Кузнецов не возражал, а внимательно слушал Васины излияния, время от времени подбадривая междометиями или вопросами и даже не делая записей. Либо полагался на тренированную память разведчика, либо, вероятнее, на негласную аудиозапись встречи.

Когда Вася иссяк, Борис Семенович помолчал, укладывая поток сознания у себя в голове, потом встал и подошел к окну.

— Сделаем так. Чтобы вас не сажать под арест, — он иронично усмехнулся, — вы будете перемещаться по городу только с сопровождающим.

Выговорившийся до равнодушия Вася вяло согласился.

— Мы обязательно побеседуем еще, а сейчас мне пора.

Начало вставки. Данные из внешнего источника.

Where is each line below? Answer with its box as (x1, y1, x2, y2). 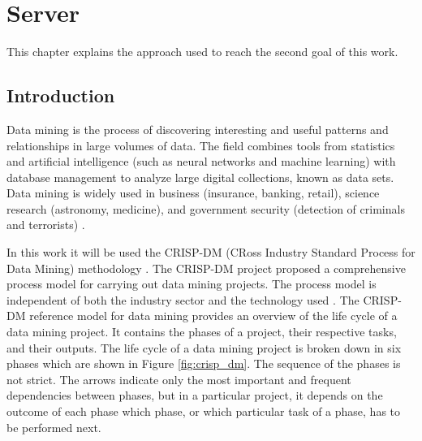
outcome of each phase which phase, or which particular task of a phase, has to (6, 403, 401, 420)
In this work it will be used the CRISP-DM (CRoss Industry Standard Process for (6, 244, 416, 261)
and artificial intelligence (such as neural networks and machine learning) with (6, 153, 396, 170)
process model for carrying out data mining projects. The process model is (6, 275, 377, 292)
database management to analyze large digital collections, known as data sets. (6, 168, 394, 185)
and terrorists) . (6, 216, 85, 233)
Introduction (6, 83, 115, 108)
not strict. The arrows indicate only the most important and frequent (6, 370, 351, 387)
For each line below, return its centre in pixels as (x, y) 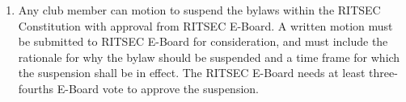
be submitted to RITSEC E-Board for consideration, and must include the (203, 41)
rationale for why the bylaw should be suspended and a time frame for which (209, 57)
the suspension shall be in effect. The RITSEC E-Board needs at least (192, 73)
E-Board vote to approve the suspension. (158, 88)
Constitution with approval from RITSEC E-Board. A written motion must (205, 25)
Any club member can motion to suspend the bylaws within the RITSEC (199, 10)
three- (383, 73)
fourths (36, 88)
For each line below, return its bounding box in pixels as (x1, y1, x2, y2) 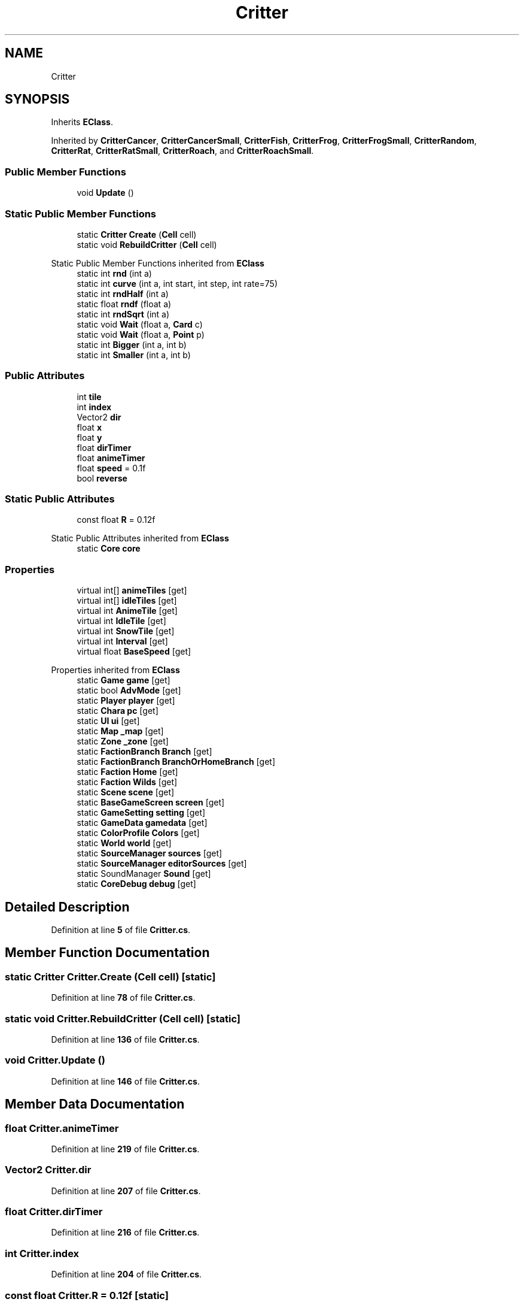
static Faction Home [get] (77, 767, 178, 777)
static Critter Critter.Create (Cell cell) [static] (5, 970, 216, 983)
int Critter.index (5, 1247, 80, 1259)
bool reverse (77, 473, 127, 483)
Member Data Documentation (5, 1097, 185, 1112)
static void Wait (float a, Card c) (77, 319, 203, 329)
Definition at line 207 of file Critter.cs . (51, 1185, 201, 1196)
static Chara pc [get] (77, 706, 159, 716)
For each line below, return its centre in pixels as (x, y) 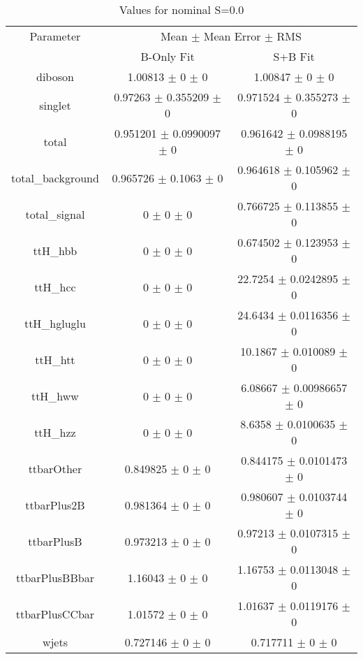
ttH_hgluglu (55, 323)
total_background (55, 178)
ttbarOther (55, 468)
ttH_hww (55, 396)
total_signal (55, 214)
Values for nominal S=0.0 (181, 9)
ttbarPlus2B (55, 505)
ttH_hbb (55, 250)
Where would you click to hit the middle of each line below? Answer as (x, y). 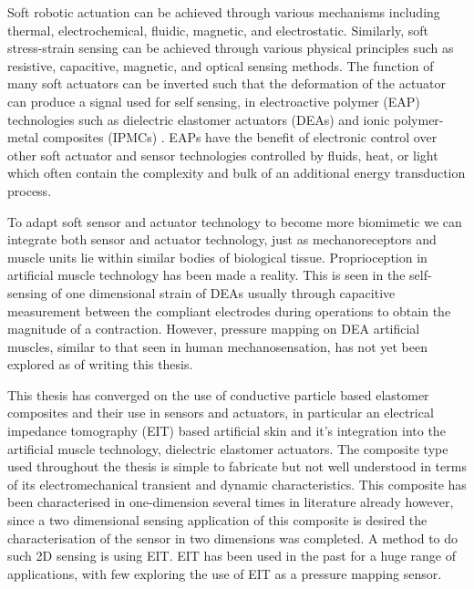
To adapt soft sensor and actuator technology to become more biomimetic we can (235, 221)
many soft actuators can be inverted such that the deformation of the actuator (227, 83)
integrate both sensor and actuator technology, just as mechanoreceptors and (222, 239)
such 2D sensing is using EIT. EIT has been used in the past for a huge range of (232, 556)
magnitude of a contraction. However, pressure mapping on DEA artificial (214, 329)
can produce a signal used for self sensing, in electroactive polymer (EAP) (214, 101)
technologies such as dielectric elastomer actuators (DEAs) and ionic (199, 119)
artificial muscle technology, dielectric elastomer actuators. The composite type (228, 448)
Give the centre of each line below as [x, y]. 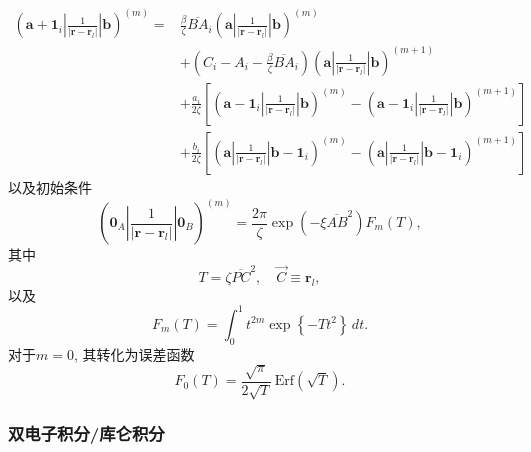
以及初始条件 [50, 187]
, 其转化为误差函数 [134, 353]
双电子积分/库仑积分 [86, 433]
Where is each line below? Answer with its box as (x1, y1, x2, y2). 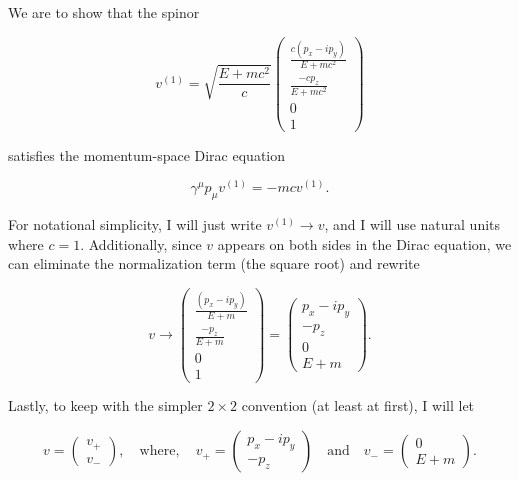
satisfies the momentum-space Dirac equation (8, 144, 286, 165)
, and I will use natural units (324, 214, 501, 235)
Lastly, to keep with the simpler (8, 395, 203, 416)
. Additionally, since (80, 233, 202, 254)
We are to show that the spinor (8, 2, 200, 23)
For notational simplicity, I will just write (8, 214, 262, 235)
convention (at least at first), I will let (241, 395, 475, 416)
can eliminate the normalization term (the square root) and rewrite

За следующие два дня касика свозили на некий объект к востоку от Москвы — опознать в этом поселении Балашиху удалось с трудом — познакомили с некоторыми наработками диверсантов КГБ. Вася делал большие глаза, восхищался, хотя не увидел ничего такого, чего бы он не знал раньше. Зато ему пообещали встречу с потенциальными кандидатами в герильерос. Пока он там удивлялся, его привезли в Университет Дружбы народов и дали пообщаться с группой латиноамериканцев.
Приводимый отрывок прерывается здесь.